Na contramão de concorrentes durante a Páscoa, a Dengo não vendeu em serviços de marketplace de grandes varejistas online ou fez parcerias para vender em pontos físicos que ainda estão abertos — como supermercados e farmácias. Para Sartoreli, o formato ainda impossibilita a empresa de ter um maior contato com o cliente.
“Sem a experiência, sem o cliente entender mais sobre o produto, se você me colocar ao lado de um chocolate de 2 reais, vai parecer que somos uns grandes oportunistas”, brinca. “Também tira a questão do presenteável, de você ver aquilo como especial, que é muito importante no nosso modelo de negócio.”
A empresa tem desde pequenas barrinhas a 10 reais a ovos de chocolate por mais de 100 reais, com preço médio do quilo de chocolate na casa dos 200 reais. O objetivo é competir com fabricantes estrangeiras e nacionais posicionadas no segmento de chocolate premium, como Lindt, Kopenhagen e Cacau Show. “Não somos mais caros do que essas outras empresas posicionadas nessa categoria”, diz Sartoreli. “Nosso preço não é maior ou menor por pagar bem nossos produtores. O custo sai da nossa própria economia, de um modelo enxuto e de startup, da melhoria da nossa eficiência.”
Legado da Páscoa
O setor de chocolates foi particularmente afetado com o isolamento social começando dias antes da Páscoa — segundo a empresa de análise de crédito Boa Vista, as vendas caíram 33%. Mas houve ao menos um ponto positivo em viver a Páscoa no meio do coronavírus: como, durante o período, chocolate entrou na categoria de compras “essenciais” para os consumidores, muitos acabaram testando e se adaptando às compras de chocolate online pela primeira vez. Agora, com o comércio ainda sem perspectiva de reabrir, essas compras serão essenciais.
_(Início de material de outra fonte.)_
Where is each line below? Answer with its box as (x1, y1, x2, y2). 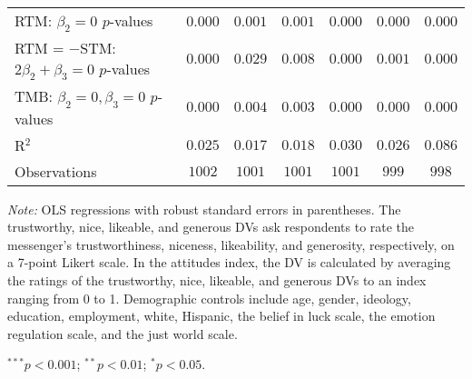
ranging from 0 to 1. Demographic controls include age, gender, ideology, (7, 288, 411, 307)
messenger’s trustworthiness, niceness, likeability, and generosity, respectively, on (7, 234, 455, 254)
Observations (15, 160, 97, 182)
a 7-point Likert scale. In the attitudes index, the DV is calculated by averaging (7, 253, 451, 272)
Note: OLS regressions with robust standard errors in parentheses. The (7, 199, 401, 218)
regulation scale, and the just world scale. (7, 324, 238, 343)
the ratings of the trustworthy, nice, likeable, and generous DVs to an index (7, 270, 427, 289)
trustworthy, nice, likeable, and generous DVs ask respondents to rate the (7, 217, 415, 236)
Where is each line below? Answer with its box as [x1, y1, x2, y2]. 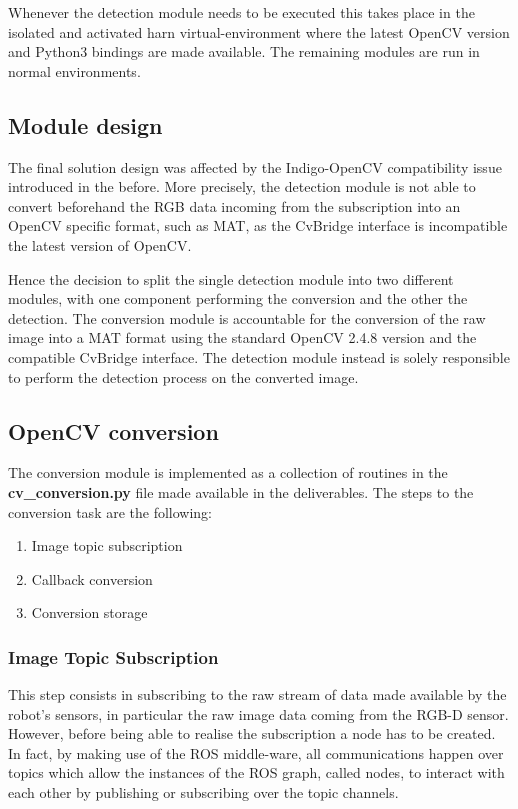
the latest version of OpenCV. [8, 234, 192, 255]
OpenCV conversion [8, 415, 219, 446]
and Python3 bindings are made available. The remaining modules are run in [8, 41, 480, 62]
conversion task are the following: [8, 501, 213, 522]
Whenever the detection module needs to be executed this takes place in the [8, 2, 475, 22]
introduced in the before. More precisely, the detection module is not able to [8, 176, 476, 197]
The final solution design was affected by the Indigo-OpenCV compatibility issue [8, 156, 502, 177]
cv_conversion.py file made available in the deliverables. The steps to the [8, 481, 474, 502]
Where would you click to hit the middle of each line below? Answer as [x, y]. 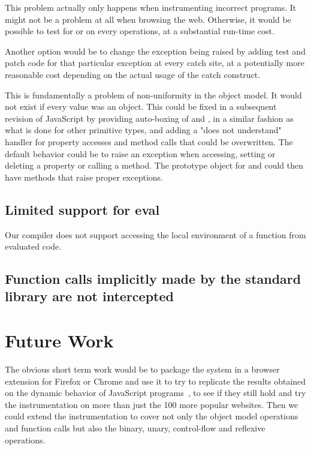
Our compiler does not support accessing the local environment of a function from [155, 234]
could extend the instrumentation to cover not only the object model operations [152, 416]
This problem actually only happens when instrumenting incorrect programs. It [151, 7]
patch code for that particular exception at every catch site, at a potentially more [155, 63]
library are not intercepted [89, 296]
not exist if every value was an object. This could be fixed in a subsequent [141, 106]
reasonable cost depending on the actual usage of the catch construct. [133, 74]
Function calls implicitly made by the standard [153, 279]
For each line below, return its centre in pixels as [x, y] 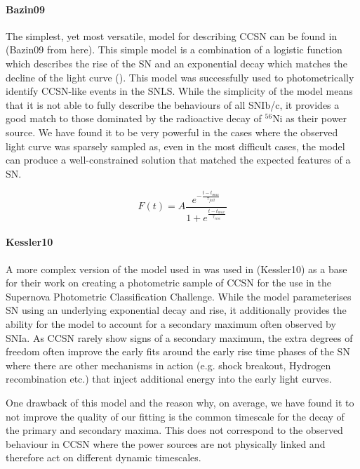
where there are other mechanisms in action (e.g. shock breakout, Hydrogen [168, 365]
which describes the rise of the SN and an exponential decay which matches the [176, 63]
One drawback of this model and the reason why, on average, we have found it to [180, 402]
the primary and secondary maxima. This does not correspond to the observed [174, 430]
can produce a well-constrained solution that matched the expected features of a [178, 160]
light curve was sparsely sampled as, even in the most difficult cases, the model [175, 146]
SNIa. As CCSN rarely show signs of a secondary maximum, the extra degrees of [179, 337]
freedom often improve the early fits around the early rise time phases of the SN [178, 351]
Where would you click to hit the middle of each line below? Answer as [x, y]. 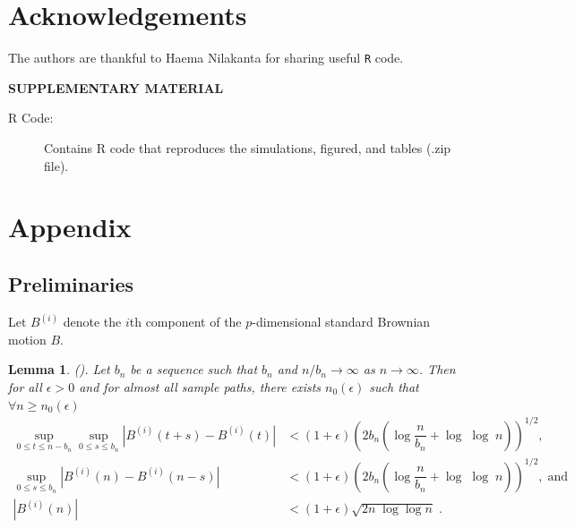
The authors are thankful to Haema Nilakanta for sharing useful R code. [206, 58]
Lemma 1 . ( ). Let [59, 369]
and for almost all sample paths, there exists [200, 386]
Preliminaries [71, 283]
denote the [92, 322]
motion [27, 339]
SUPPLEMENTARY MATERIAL [116, 87]
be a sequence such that [194, 369]
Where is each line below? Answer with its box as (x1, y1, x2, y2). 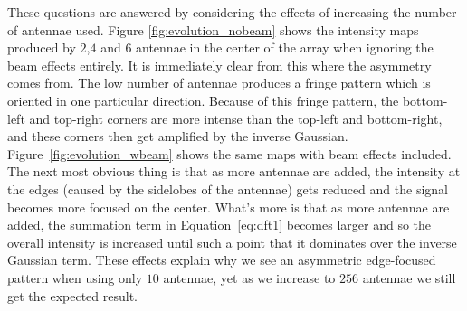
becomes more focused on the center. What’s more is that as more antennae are (7, 197, 450, 216)
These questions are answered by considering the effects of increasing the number (7, 3, 457, 21)
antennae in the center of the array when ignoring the (136, 38, 434, 57)
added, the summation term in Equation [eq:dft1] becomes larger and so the (7, 215, 432, 234)
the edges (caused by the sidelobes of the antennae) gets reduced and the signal (7, 179, 448, 198)
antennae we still (362, 268, 456, 287)
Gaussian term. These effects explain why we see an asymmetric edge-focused (7, 250, 436, 269)
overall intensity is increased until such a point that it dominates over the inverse (7, 232, 457, 251)
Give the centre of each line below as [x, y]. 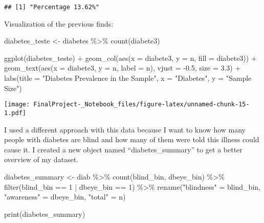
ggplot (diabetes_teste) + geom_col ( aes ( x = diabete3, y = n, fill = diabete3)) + [130, 58]
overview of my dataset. [41, 159]
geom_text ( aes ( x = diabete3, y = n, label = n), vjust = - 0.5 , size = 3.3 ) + [123, 68]
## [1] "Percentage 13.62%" [52, 7]
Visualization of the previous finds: [59, 23]
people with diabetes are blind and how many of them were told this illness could [132, 139]
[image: [17, 105]
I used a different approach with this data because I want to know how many [125, 129]
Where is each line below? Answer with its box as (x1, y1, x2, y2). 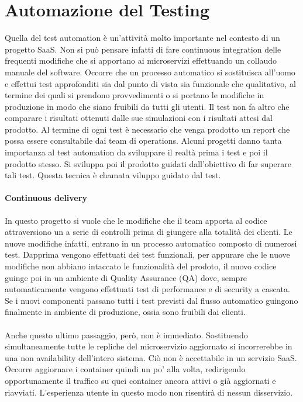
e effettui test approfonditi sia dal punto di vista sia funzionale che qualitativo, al (5, 77, 296, 89)
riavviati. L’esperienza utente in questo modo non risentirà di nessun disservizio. (5, 386, 293, 398)
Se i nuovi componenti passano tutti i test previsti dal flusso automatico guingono (5, 294, 298, 306)
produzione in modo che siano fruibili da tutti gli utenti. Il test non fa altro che (5, 100, 290, 112)
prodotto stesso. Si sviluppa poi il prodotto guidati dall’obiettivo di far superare (5, 157, 291, 169)
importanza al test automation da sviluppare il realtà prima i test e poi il (5, 146, 268, 158)
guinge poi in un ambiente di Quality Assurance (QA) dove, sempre (5, 271, 247, 283)
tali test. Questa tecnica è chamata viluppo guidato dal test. (5, 169, 221, 181)
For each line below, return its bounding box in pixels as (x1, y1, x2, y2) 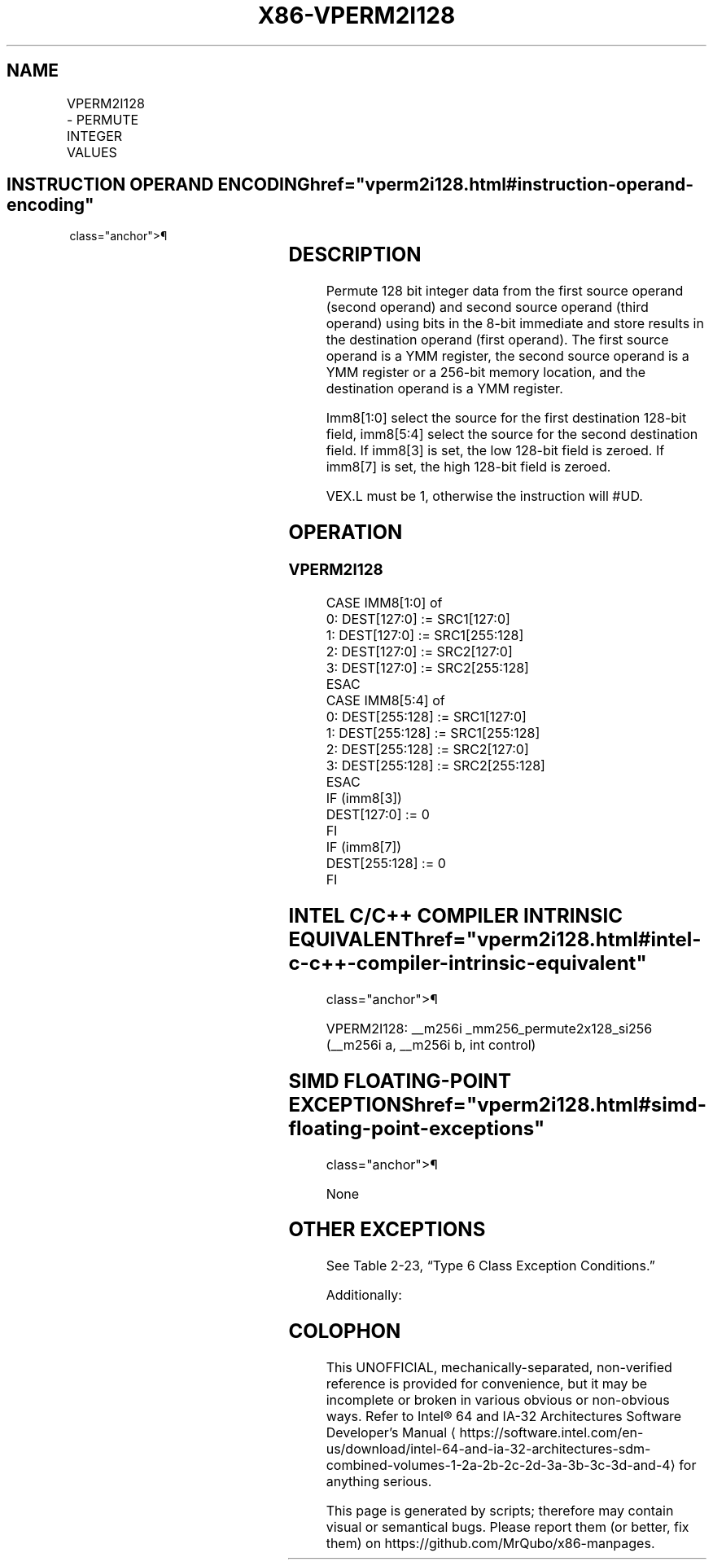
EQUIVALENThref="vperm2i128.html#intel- (288, 927, 702, 951)
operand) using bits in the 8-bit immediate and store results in (326, 315, 704, 332)
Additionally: (326, 1287, 402, 1304)
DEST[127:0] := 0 (326, 805, 430, 822)
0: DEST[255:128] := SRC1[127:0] (326, 708, 527, 725)
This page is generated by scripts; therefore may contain (326, 1502, 674, 1520)
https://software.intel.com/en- (459, 1424, 644, 1441)
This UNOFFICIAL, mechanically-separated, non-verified (326, 1359, 672, 1376)
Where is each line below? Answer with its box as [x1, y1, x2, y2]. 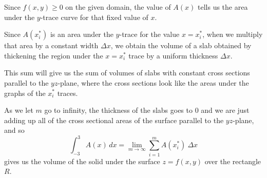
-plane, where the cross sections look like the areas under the [58, 77, 249, 88]
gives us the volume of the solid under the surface [4, 155, 160, 166]
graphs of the [4, 87, 46, 98]
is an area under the [50, 29, 113, 39]
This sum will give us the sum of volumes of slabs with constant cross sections [4, 67, 250, 78]
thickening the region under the [4, 50, 103, 61]
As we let [4, 105, 33, 115]
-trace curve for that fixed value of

Na Dengo, Sartoreli diz que as vendas online seguem com alta de dois ou três dígitos mesmo passada a Páscoa. “Há esse movimento de muitos clientes nossos, até mais velhos, que estão aprendendo a usar as vendas online”, diz. “É um crescimento exponencial. Mas somos realistas de que é um crescimento perto de uma base que era muito pequena no e-commerce.”
As vendas na Páscoa foram tão acima da média anterior que a Dengo tomou uma decisão “histórica”: precisou imprimir, em vez de escrever à mão como de praxe, os bilhetinhos personalizados que anexava junto aos pedidos feitos online — a mensagem é escolhida pelo comprador. “Foi quase um comitê de gestão de crise”, brinca Sartoreli.
O projeto de venda por streaming ainda é um piloto, que, a princípio, ficará no ar entre um e três meses. A depender da resposta dos clientes, pode continuar depois da reabertura das lojas ou ser expandido para lojas de outras cidades. Sartoreli concorda que os shoppings precisam estar fechados para a segurança de todos, mas que é difícil competir, mesmo no streaming online, com o cheiro de chocolate ao ingressar em uma unidade da Dengo. “Não é 8 ou 80 como algumas pessoas vêm dizendo. O varejo físico ainda seguirá sendo muito importante para os chocolates, é uma experiência pouco substituível”, diz.